Once the technology is in place, the people and the methodology must be added to the mix. There are two options: find internal resources or outsource to an expert. An in-house approach works well if a company has the expertise to take on the complex and challenging task of designing a customer acquisition process. They must also be prepared to commit the time and money to make it work. Increasingly, outsourcing is attractive to companies that want to keep internal resources focused on more mission-critical activities, and want not only a team who can execute, but provide guidance on the other elements of the equation.


No matter how a company builds its team, all customer acquisition methodologies must include three key components:


Identifying the lead. An in-house marketing database is a good start. These often include basic company data from outside data sources as well as additional records a company may have added on its own, such as leads compiled from trade shows, Web responses, marketing programs or public relations activities. Recognize that this is just a start, though.


To be effective, companies also must map the prospective account so each person involved in the buying decision - buyers, influencers and buying units - has been clearly identified. If there's an existing opportunity, that lead is routed and distributed to the sales rep. If there's not an immediate opportunity, it's on to step two.

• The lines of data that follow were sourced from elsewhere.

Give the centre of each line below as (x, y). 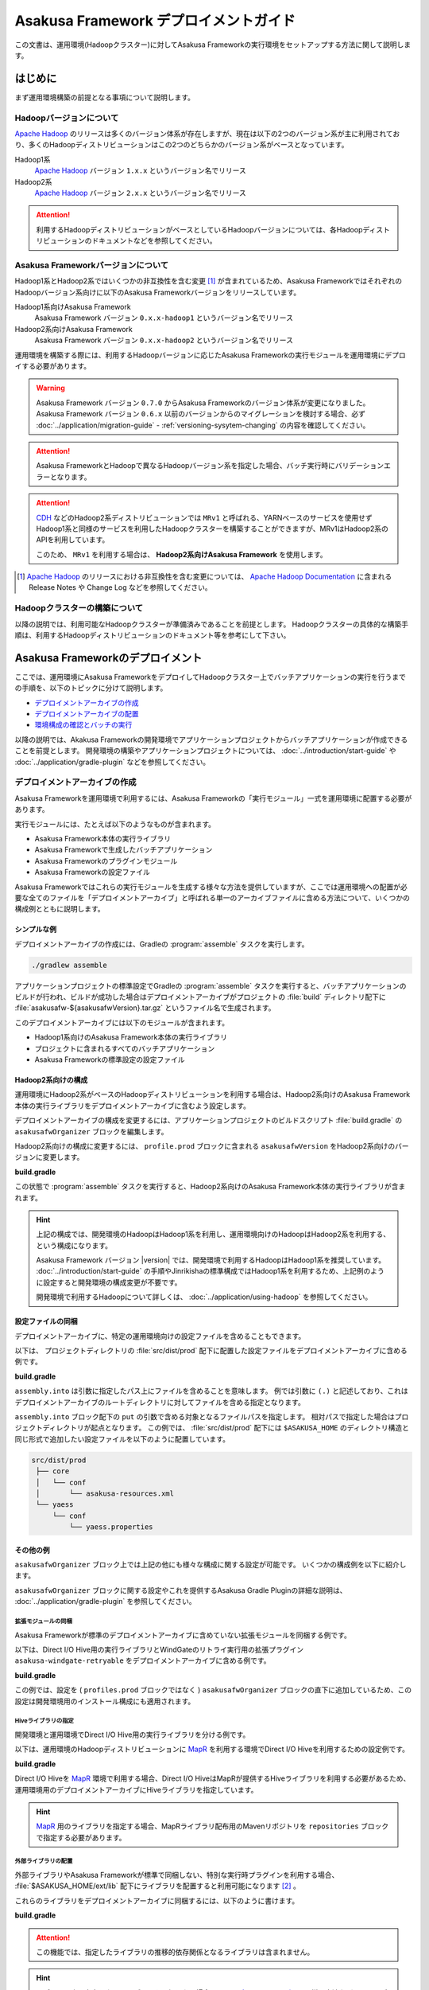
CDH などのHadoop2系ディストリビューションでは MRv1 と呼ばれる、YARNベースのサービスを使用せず (204, 517)
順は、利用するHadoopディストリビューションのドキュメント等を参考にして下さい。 (153, 635)
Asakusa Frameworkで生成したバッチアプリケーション (124, 850)
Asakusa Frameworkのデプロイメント (108, 658)
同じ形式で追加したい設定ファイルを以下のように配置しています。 (122, 1439)
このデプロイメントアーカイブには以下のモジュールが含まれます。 (122, 1022)
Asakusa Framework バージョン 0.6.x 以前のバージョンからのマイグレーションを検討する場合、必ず (201, 414)
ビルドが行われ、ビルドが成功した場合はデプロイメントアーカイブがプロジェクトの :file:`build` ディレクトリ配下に (200, 997)

Nurturing the prospect. Just because a prospect doesn't buy today doesn't mean there's not an opportunity in three months, six months or even a year from now. For business-to-business companies that are selling complex and sometimes expensive products, this is typical. To convert prospects who are interested but not ready to buy, a nurturing process is needed. By putting such a process in place, companies can connect with the prospect when they're ready.


Closing the loop. As a final step, companies need to track and measure results. This can be achieved by comparing the cost to the number of leads that have been identified and sales that have been closed. By taking an extra step and determining the origin of those opportunities, whether the interest was generated through an outbound call, a trade show lead or an ad, companies can get a clear indication of which marketing programs are working and which aren't.


Industry leaders are finding that a focus on the customer acquisition process results in increased sales and improved sales effectiveness. The sooner you make a choice to focus on acquiring new customers, the sooner your sales will rise.